Rather than replacing caseins, New Culture has begun making it in the lab. The company’s technique, still being optimized to produce caseins at industrial scales, involves engineering micro-organisms like bacteria to express these proteins, WIRED UK reports. Later, plant-based sugars, vitamins, and fats are added to create a solution similar to milk, which then undergoes fermentation to turn it into cheese. Radman told the New York Times that blind taste tests of the lab-grown cheese and store-bought mozzarella have yielded promising results.
But beyond getting vegan cheese to simply taste cheesy, there remains the enormous task of capturing the characteristics that distinguish one variety of cheese from the next, which is influenced by temperature, the aging process, and a plethora of other variables, making it far more challenging to replicate than milk or meat, per The Guardian. Compare a mild, pillowy mozzarella to a pungent, creamy Roquefort, for example. For vegan cheese to enjoy mass appeal, it needs to mirror these differences and the distinct culinary needs they meet.
Still, the products I tried that day from Good Planet Foods and others restored my faith in vegan cheese had made me optimistic about its future. Rather than spitting them out in disgust, as I was so used to doing with vegan cheese, I’d genuinely enjoyed them.

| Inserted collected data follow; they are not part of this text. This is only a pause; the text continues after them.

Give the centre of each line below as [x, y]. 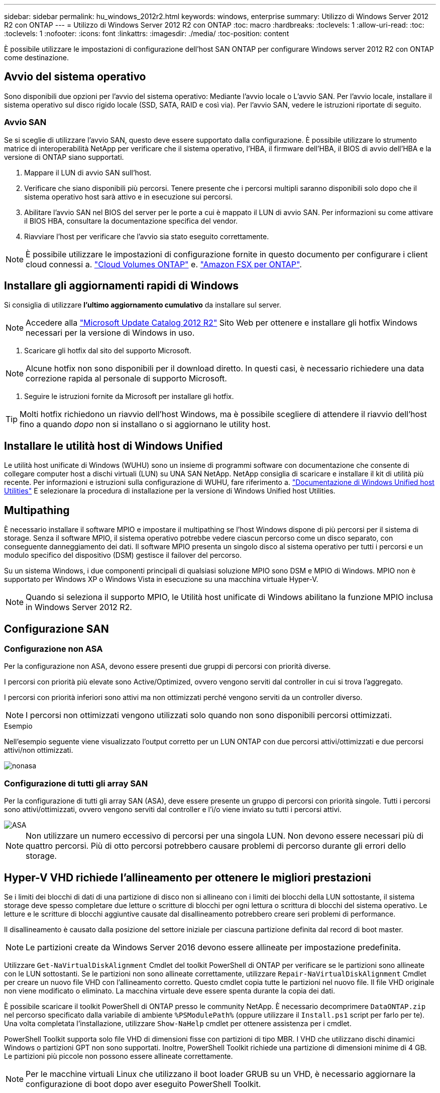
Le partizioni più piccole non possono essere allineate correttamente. [119, 1056]
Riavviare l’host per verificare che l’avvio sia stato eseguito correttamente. [147, 236]
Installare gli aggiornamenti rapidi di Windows [121, 286]
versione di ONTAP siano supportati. [64, 157]
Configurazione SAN [57, 629]
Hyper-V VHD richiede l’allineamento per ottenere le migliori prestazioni [188, 877]
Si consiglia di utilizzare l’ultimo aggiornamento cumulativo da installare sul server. [143, 305]
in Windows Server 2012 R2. [79, 607]
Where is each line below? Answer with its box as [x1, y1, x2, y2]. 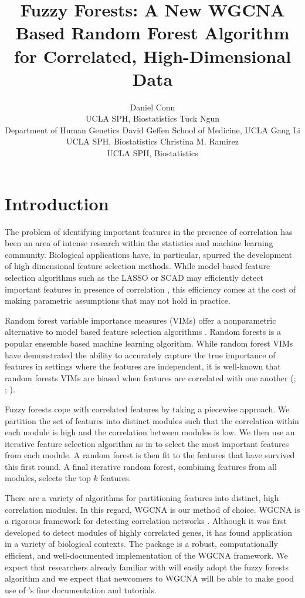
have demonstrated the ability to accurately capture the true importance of [5, 348, 276, 361]
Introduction [5, 191, 109, 215]
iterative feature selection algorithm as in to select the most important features [5, 437, 289, 449]
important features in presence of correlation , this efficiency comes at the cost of [5, 283, 296, 295]
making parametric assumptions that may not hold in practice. [5, 294, 231, 307]
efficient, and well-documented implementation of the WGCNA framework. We [5, 549, 288, 562]
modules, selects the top [5, 472, 91, 484]
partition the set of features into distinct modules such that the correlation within [5, 414, 299, 426]
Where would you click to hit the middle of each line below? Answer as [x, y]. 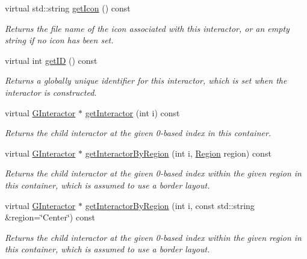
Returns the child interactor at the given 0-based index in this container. [138, 133]
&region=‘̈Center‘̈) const [50, 217]
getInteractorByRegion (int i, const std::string [170, 205]
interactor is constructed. [51, 92]
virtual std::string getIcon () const [68, 8]
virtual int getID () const [51, 60]
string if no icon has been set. [59, 40]
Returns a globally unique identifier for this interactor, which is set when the [146, 80]
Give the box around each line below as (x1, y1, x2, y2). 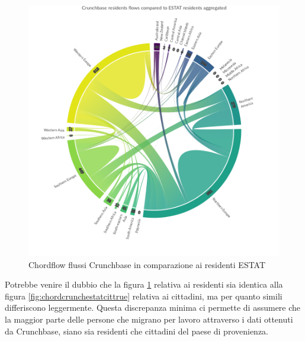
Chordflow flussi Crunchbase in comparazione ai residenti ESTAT (28, 258, 266, 270)
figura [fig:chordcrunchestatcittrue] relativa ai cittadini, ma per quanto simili (5, 289, 282, 302)
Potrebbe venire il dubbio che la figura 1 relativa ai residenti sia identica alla (5, 278, 283, 291)
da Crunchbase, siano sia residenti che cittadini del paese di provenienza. (5, 324, 268, 337)
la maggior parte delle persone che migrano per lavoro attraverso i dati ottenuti (5, 313, 293, 325)
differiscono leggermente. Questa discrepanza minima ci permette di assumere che (5, 301, 301, 314)
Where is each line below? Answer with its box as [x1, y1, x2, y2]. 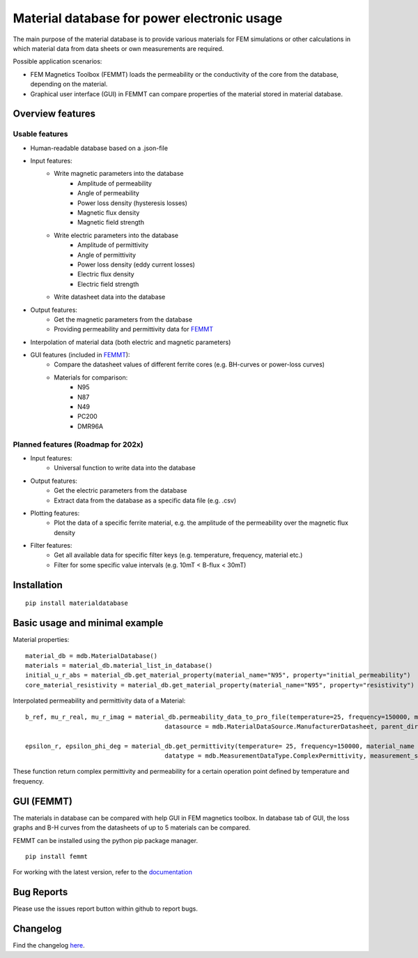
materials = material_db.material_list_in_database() [25, 661, 212, 669]
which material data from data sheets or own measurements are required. [13, 44, 224, 52]
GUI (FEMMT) [13, 795, 73, 807]
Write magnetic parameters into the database [54, 170, 184, 178]
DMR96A [77, 422, 104, 431]
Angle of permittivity [77, 250, 136, 259]
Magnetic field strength [77, 218, 144, 227]
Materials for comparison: [54, 373, 128, 382]
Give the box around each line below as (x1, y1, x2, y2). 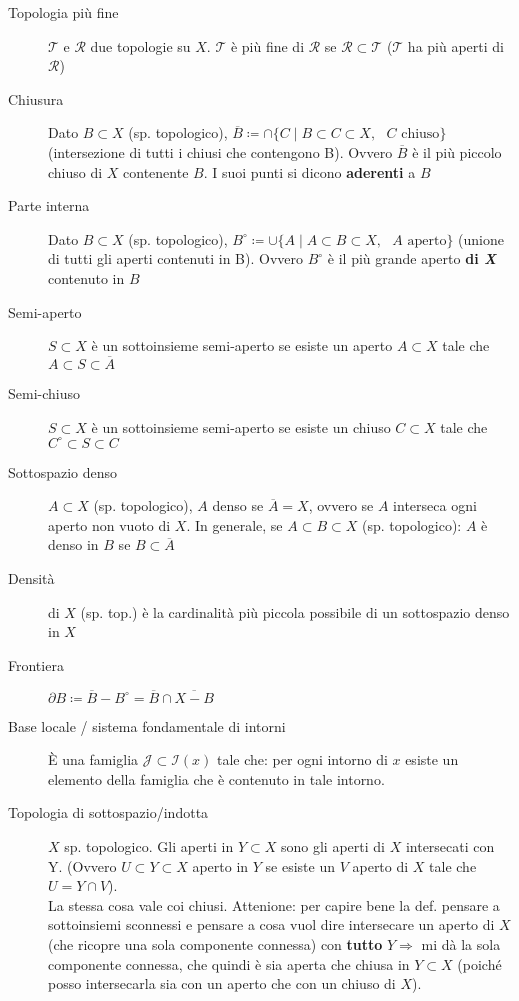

Then, on my way out of the conference, an irresistibly thick, luscious slab of triple-cream dairy brie caught my eye. I smeared it onto a cracker and took a bite.
Reader, it was a spiritual experience — the rich umami flavor, the smooth, buttery mouthfeel. I imagined my brain’s pleasure centers crackling furiously. Sure, the vegan cheese was good, but this was euphoric. But it's real cheese. It's meant to be.
And this, I thought as I smacked my lips, is why I can never be vegan.